RECORD EXTRACTS ▸
-- -- --

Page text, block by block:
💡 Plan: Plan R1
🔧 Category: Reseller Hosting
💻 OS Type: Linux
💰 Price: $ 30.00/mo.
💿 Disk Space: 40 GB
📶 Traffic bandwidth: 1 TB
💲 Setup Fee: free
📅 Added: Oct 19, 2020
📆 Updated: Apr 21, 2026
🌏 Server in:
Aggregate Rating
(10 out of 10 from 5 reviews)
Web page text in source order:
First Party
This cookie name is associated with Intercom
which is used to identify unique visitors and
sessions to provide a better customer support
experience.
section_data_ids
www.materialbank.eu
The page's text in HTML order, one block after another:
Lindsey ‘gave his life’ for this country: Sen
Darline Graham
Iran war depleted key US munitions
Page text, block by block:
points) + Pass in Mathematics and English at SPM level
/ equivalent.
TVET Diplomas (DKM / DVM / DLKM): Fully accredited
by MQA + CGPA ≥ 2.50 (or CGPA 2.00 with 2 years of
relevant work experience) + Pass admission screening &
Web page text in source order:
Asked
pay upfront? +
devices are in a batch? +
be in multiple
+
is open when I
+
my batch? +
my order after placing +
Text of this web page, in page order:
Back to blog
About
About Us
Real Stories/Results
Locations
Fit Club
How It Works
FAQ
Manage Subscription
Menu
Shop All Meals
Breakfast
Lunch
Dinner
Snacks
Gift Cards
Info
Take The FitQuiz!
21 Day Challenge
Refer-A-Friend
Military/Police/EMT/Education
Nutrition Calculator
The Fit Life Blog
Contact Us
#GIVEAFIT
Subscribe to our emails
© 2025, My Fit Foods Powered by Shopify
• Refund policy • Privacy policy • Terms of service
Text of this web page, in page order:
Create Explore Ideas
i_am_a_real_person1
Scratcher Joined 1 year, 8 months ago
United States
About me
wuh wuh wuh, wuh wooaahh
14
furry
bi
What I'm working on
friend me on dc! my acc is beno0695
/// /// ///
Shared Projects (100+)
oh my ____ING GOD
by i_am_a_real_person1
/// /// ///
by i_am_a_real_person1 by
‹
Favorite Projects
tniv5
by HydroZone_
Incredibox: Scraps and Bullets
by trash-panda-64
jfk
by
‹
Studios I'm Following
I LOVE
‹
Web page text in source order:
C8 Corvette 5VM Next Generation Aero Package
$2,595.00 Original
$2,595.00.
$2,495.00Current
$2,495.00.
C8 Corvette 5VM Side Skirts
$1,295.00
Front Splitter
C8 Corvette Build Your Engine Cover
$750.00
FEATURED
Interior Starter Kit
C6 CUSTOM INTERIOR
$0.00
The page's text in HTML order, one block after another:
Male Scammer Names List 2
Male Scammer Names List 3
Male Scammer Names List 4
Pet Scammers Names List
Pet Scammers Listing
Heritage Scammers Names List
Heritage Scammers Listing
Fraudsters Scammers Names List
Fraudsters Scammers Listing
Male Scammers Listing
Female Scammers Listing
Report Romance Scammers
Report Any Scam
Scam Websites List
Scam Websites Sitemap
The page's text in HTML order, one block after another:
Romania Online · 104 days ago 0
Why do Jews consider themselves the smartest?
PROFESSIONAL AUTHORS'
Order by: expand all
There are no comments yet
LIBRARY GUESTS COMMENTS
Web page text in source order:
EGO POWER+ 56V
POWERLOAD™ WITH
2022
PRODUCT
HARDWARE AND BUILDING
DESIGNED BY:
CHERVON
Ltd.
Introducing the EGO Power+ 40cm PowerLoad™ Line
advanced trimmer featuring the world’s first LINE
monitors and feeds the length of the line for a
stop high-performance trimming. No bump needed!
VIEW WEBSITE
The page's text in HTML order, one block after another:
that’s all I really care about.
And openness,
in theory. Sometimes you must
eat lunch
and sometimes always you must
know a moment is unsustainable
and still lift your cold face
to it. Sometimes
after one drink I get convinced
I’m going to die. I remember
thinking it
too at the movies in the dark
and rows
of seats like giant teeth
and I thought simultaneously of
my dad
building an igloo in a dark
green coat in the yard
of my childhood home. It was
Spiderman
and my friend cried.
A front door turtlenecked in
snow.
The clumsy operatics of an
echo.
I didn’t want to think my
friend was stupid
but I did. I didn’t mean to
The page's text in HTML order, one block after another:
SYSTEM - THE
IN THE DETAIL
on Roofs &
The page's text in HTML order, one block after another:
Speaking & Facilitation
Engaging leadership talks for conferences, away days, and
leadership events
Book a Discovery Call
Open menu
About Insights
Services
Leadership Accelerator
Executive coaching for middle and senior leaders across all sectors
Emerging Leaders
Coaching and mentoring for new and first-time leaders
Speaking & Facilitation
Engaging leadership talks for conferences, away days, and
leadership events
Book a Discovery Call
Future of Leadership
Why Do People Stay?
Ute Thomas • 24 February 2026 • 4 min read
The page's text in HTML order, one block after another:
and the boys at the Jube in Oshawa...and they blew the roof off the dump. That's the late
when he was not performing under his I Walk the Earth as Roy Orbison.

-- -- --

WHAT YOU HAVE TO DO ▸ Repeat the material, keeping every word exactly as it is.

REPLY TO THE EXERCISE ▸
Page text, block by block:
💡 Plan: Plan R1
🔧 Category: Reseller Hosting
💻 OS Type: Linux
💰 Price: $ 30.00/mo.
💿 Disk Space: 40 GB
📶 Traffic bandwidth: 1 TB
💲 Setup Fee: free
📅 Added: Oct 19, 2020
📆 Updated: Apr 21, 2026
🌏 Server in:
Aggregate Rating
(10 out of 10 from 5 reviews)
Web page text in source order:
First Party
This cookie name is associated with Intercom
which is used to identify unique visitors and
sessions to provide a better customer support
experience.
section_data_ids
www.materialbank.eu
The page's text in HTML order, one block after another:
Lindsey ‘gave his life’ for this country: Sen
Darline Graham
Iran war depleted key US munitions
Page text, block by block:
points) + Pass in Mathematics and English at SPM level
/ equivalent.
TVET Diplomas (DKM / DVM / DLKM): Fully accredited
by MQA + CGPA ≥ 2.50 (or CGPA 2.00 with 2 years of
relevant work experience) + Pass admission screening &
Web page text in source order:
Asked
pay upfront? +
devices are in a batch? +
be in multiple
+
is open when I
+
my batch? +
my order after placing +
Text of this web page, in page order:
Back to blog
About
About Us
Real Stories/Results
Locations
Fit Club
How It Works
FAQ
Manage Subscription
Menu
Shop All Meals
Breakfast
Lunch
Dinner
Snacks
Gift Cards
Info
Take The FitQuiz!
21 Day Challenge
Refer-A-Friend
Military/Police/EMT/Education
Nutrition Calculator
The Fit Life Blog
Contact Us
#GIVEAFIT
Subscribe to our emails
© 2025, My Fit Foods Powered by Shopify
• Refund policy • Privacy policy • Terms of service
Text of this web page, in page order:
Create Explore Ideas
i_am_a_real_person1
Scratcher Joined 1 year, 8 months ago
United States
About me
wuh wuh wuh, wuh wooaahh
14
furry
bi
What I'm working on
friend me on dc! my acc is beno0695
/// /// ///
Shared Projects (100+)
oh my ____ING GOD
by i_am_a_real_person1
/// /// ///
by i_am_a_real_person1 by
‹
Favorite Projects
tniv5
by HydroZone_
Incredibox: Scraps and Bullets
by trash-panda-64
jfk
by
‹
Studios I'm Following
I LOVE
‹
Web page text in source order:
C8 Corvette 5VM Next Generation Aero Package
$2,595.00 Original
$2,595.00.
$2,495.00Current
$2,495.00.
C8 Corvette 5VM Side Skirts
$1,295.00
Front Splitter
C8 Corvette Build Your Engine Cover
$750.00
FEATURED
Interior Starter Kit
C6 CUSTOM INTERIOR
$0.00
The page's text in HTML order, one block after another:
Male Scammer Names List 2
Male Scammer Names List 3
Male Scammer Names List 4
Pet Scammers Names List
Pet Scammers Listing
Heritage Scammers Names List
Heritage Scammers Listing
Fraudsters Scammers Names List
Fraudsters Scammers Listing
Male Scammers Listing
Female Scammers Listing
Report Romance Scammers
Report Any Scam
Scam Websites List
Scam Websites Sitemap
The page's text in HTML order, one block after another:
Romania Online · 104 days ago 0
Why do Jews consider themselves the smartest?
PROFESSIONAL AUTHORS'
Order by: expand all
There are no comments yet
LIBRARY GUESTS COMMENTS
Web page text in source order:
EGO POWER+ 56V
POWERLOAD™ WITH
2022
PRODUCT
HARDWARE AND BUILDING
DESIGNED BY:
CHERVON
Ltd.
Introducing the EGO Power+ 40cm PowerLoad™ Line
advanced trimmer featuring the world’s first LINE
monitors and feeds the length of the line for a
stop high-performance trimming. No bump needed!
VIEW WEBSITE
The page's text in HTML order, one block after another:
that’s all I really care about.
And openness,
in theory. Sometimes you must
eat lunch
and sometimes always you must
know a moment is unsustainable
and still lift your cold face
to it. Sometimes
after one drink I get convinced
I’m going to die. I remember
thinking it
too at the movies in the dark
and rows
of seats like giant teeth
and I thought simultaneously of
my dad
building an igloo in a dark
green coat in the yard
of my childhood home. It was
Spiderman
and my friend cried.
A front door turtlenecked in
snow.
The clumsy operatics of an
echo.
I didn’t want to think my
friend was stupid
but I did. I didn’t mean to
The page's text in HTML order, one block after another:
SYSTEM - THE
IN THE DETAIL
on Roofs &
The page's text in HTML order, one block after another:
Speaking & Facilitation
Engaging leadership talks for conferences, away days, and
leadership events
Book a Discovery Call
Open menu
About Insights
Services
Leadership Accelerator
Executive coaching for middle and senior leaders across all sectors
Emerging Leaders
Coaching and mentoring for new and first-time leaders
Speaking & Facilitation
Engaging leadership talks for conferences, away days, and
leadership events
Book a Discovery Call
Future of Leadership
Why Do People Stay?
Ute Thomas • 24 February 2026 • 4 min read
The page's text in HTML order, one block after another:
and the boys at the Jube in Oshawa...and they blew the roof off the dump. That's the late
when he was not performing under his I Walk the Earth as Roy Orbison.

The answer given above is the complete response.